Schoenegger Philipp, Greenberg Spencer, Grishin Alexander, Lewis Joshua, Caviola Lucius
London School of Economics and Political Science, London, UK.
Spark Wave, New York, NY, USA.
Commun Psychol. 2025 Feb 12;3(1):23. doi: 10.1038/s44271-025-00205-w.
We assess the abilities of both specialized deep neural networks, such as PersonalityMap, and general LLMs, including GPT-4o and Claude 3 Opus, in understanding human personality by predicting correlations between personality questionnaire items.
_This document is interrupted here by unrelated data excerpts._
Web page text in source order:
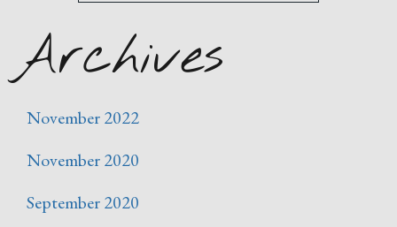
Archives
November 2022
November 2020
September 2020
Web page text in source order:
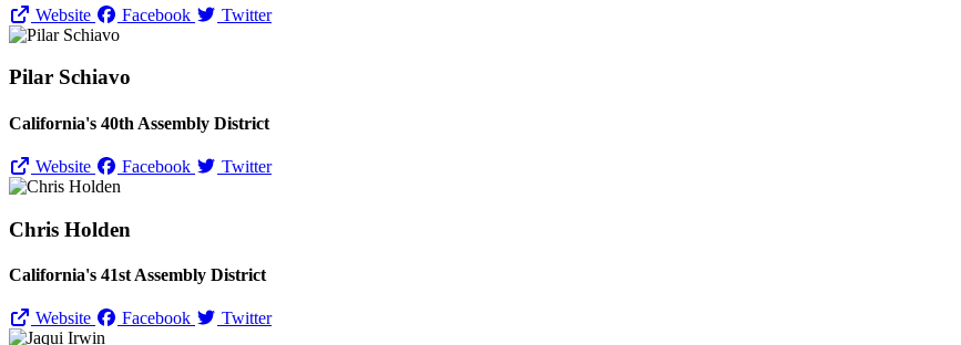
Website Facebook Twitter
Pilar Schiavo
California's 40th Assembly District
Website Facebook Twitter
Chris Holden
California's 41st Assembly District
Website Facebook Twitter
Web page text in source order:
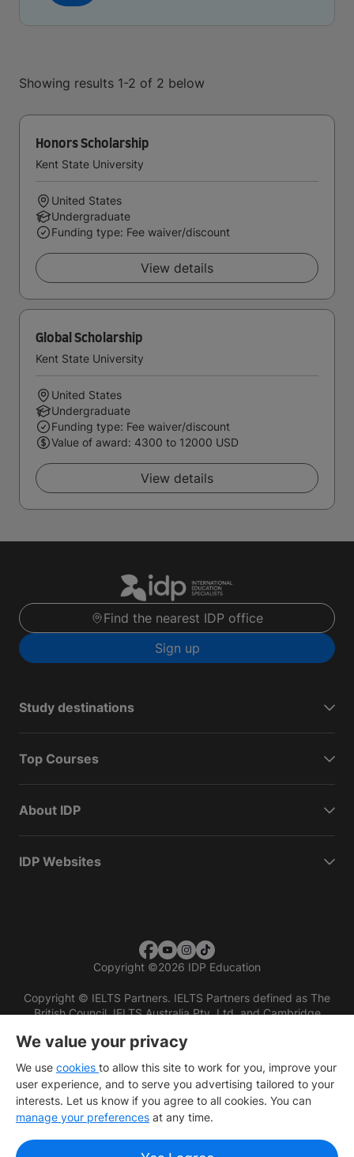
Showing results 1-2 of 2 below
Honors Scholarship
Kent State University
United States
Undergraduate
Funding type: Fee waiver/discount
View details
Global Scholarship
Kent State University
United States
Undergraduate
Funding type: Fee waiver/discount
Value of award: 4300 to 12000 USD
View details
Find the nearest IDP office
Sign up
Study destinations
Top Courses
About IDP
IDP Websites
Copyright ©2026 IDP Education
Copyright © IELTS Partners. IELTS Partners defined as The
British Council, IELTS Australia Pty. Ltd. and Cambridge
We value your privacy
We use cookies to allow this site to work for you, improve your
user experience, and to serve you advertising tailored to your
interests. Let us know if you agree to all cookies. You can
manage your preferences at any time.
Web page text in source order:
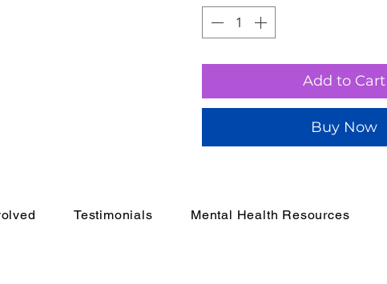
Add to Cart
Buy Now
Testimonials Mental Health Resources

All AI models outperform the vast majority of laypeople and academic experts. However, we can improve the accuracy of individual correlation predictions by taking the median prediction per group to produce a "wisdom of the crowds" estimate. Thus, we also compare the median predictions from laypeople, academic experts, GPT-4o/Claude 3 Opus, and PersonalityMap. Based on medians, PersonalityMap and academic experts surpass both LLMs and laypeople on most measures. These results suggest that while advanced LLMs make superior predictions compared to most individual humans, specialized models like PersonalityMap can match even expert group-level performance in domain-specific tasks. This underscores the capabilities of large language models while emphasizing the continued relevance of specialized systems as well as human experts for personality research.
我们通过预测人格问卷项目之间的相关性,评估了诸如PersonalityMap等专业深度神经网络以及包括GPT-4o和Claude 3 Opus在内的通用语言模型在理解人类人格方面的能力。所有人工智能模型的表现都优于绝大多数外行人及学术专家。然而,我们可以通过取每组预测的中位数来生成“群体智慧”估计值,从而提高个体相关性预测的准确性。因此,我们还比较了外行人、学术专家、GPT-4o/Claude 3 Opus和PersonalityMap的中位数预测。基于中位数,在大多数指标上,PersonalityMap和学术专家超过了语言模型和外行人。这些结果表明,虽然先进的语言模型比大多数个体人类做出了更优的预测,但像PersonalityMap这样的专业模型在特定领域任务中甚至可以达到专家群体水平的表现。这凸显了大语言模型的能力,同时强调了专业系统以及人类专家在人格研究中持续的相关性。